🤖 AI Summary
This study investigates how large language models (LLMs) achieve introspection, specifically their ability to distinguish whether they detect “thought injections” through reasoning or via direct access to internal states. Reproducing the thought-injection detection paradigm, we systematically analyze introspective mechanisms in open-source LLMs and, for the first time, clearly disentangle two decoupled pathways: probabilistic-matching-based reasoning and content-agnostic direct access. Our experiments reveal that models often rely on high-frequency concrete concepts (e.g., “apple”) to generate confabulated guesses, whereas accurately identifying semantic content requires substantially more tokens—thereby confirming the existence and limitations of the direct-access mechanism.
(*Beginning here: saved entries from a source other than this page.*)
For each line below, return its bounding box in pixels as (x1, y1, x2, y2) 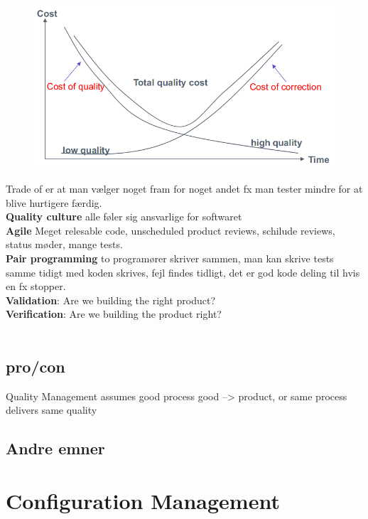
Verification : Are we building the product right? (6, 306, 222, 321)
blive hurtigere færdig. (6, 195, 102, 210)
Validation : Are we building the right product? (6, 292, 216, 307)
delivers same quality (6, 402, 97, 417)
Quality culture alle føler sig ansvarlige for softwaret (6, 209, 242, 224)
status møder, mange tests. (6, 237, 123, 252)
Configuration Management (6, 486, 280, 515)
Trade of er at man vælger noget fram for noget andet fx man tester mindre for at (6, 181, 363, 196)
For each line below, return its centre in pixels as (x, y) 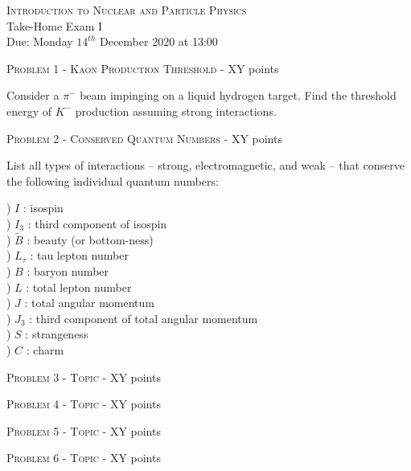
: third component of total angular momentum (144, 318)
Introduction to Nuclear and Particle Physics (127, 10)
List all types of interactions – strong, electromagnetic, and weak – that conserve (205, 165)
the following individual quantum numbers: (113, 180)
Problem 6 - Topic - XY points (84, 458)
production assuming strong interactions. (176, 111)
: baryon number (68, 270)
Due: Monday (40, 41)
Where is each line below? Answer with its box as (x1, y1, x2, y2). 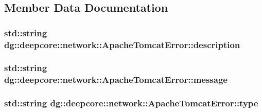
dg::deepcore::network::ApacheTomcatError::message (4, 73, 228, 86)
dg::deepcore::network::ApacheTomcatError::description (4, 38, 240, 51)
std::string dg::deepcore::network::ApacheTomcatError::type (4, 97, 258, 109)

These findings align with dominant theories of introspection in psychology and philosophy and offer novel empirical support for cognitive architectures in artificial intelligence.
📝 Abstract
Introspection is a foundational cognitive ability, but its mechanism is not well understood. Recent work has shown that AI models can introspect. We study their mechanism of introspection, first extensively replicating Lindsey et al. (2025)'s thought injection detection paradigm in large open-source models. We show that these models detect injected representations via two separable mechanisms: (i) probability-matching (inferring from perceived anomaly of the prompt) and (ii) direct access to internal states. The direct access mechanism is content-agnostic: models detect that an anomaly occurred but cannot reliably identify its semantic content. The two model classes we study confabulate injected concepts that are high-frequency and concrete (e.g.,"apple'"); for them correct concept guesses typically require significantly more tokens. This content-agnostic introspective mechanism is consistent with leading theories in philosophy and psychology.